调度器的现象就是无法工作了,没有反应,但是resourcemanager其他的功能没有收到影响。
推断应该是调度器内部出现死锁了
现在我们还无法重现这个问题,就更加不好解决了。。。
哪位同学也遇到过同样的问题,求解答。
我们自己再尝试着重现这个问题,希望早日解决…………
经过近10个小时不断的提交任务,终于又重现了这个异常,果然,fairscheduler的内部出现了block。我们提了一个issue:
https://issues.apache.org/jira/browse/YARN-1458
经过与cloudera工程师 Sandy 还有我们组的大麦同学合作,终于把问题解决了,我们也提了patch。
原因:
如果一个队列中所有的作业请求资源为0,或者作业还没有提交资源请求,这个时候在:
org.apache.hadoop.yarn.server.resourcemanager.scheduler.fair.policies.ComputeFairShares.computeShares(ComputeFairShares.java:102)会出现死循环。代码:
while (resourceUsedWithWeightToResourceRatio(rMax, schedulables, type) < totalResource) { rMax *= 2.0; }
resourceUsedWithWeightToResourceRatio(rMax, schedulables, type)返回为0,那么这个 rMax *=2.0 就不会起作用。

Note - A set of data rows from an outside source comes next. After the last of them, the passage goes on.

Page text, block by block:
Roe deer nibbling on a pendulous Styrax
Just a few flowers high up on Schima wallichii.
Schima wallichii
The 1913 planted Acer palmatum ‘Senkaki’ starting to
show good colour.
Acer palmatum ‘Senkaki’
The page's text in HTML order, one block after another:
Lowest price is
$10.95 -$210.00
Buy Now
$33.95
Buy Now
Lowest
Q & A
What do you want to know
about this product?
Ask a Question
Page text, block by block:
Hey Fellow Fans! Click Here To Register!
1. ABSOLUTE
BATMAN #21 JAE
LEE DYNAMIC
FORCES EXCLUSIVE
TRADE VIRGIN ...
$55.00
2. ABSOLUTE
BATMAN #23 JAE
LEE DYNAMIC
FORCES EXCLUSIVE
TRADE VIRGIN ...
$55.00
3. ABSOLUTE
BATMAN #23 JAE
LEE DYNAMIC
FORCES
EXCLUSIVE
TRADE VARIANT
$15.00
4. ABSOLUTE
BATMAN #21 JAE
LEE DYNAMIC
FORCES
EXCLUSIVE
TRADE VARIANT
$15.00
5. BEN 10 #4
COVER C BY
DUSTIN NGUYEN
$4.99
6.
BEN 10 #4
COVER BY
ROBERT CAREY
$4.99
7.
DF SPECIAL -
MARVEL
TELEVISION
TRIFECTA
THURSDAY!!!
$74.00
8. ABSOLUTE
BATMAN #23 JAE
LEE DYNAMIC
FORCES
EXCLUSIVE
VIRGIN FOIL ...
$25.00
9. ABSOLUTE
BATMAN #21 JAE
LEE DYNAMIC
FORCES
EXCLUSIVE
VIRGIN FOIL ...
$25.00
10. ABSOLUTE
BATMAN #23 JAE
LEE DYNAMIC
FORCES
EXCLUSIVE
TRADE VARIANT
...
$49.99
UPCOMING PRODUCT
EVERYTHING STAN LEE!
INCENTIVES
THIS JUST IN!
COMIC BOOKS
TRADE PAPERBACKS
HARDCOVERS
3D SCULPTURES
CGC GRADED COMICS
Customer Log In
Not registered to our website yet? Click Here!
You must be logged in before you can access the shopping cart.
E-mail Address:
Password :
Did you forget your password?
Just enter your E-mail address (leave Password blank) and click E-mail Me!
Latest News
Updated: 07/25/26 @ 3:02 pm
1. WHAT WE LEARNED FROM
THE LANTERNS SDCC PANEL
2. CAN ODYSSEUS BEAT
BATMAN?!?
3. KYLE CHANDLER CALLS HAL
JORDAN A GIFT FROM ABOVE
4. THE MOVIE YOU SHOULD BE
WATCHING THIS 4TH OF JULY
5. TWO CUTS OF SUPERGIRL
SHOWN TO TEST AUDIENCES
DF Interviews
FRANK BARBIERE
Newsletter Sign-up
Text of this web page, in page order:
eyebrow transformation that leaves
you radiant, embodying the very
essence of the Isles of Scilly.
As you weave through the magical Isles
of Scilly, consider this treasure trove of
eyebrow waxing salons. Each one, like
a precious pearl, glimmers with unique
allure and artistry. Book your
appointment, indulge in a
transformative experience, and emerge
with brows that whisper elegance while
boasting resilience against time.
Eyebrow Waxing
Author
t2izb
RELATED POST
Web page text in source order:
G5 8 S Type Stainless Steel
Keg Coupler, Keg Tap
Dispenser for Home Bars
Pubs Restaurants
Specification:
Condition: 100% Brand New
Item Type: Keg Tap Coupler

程序进入死循环。
解决:
1、将yarn-site.xml 的配置项:
<property> <name>yarn.scheduler.fair.sizebasedweight</name> <value>false</value> </property>置成false, 就会避免这个问题
2、当下面的方法返回0,直接跳出循环,调度器会将该队列的weight看成0。 具体问题描述请看 issue的讨论部分
resourceUsedWithWeightToResourceRatio(rMax, schedulables, type)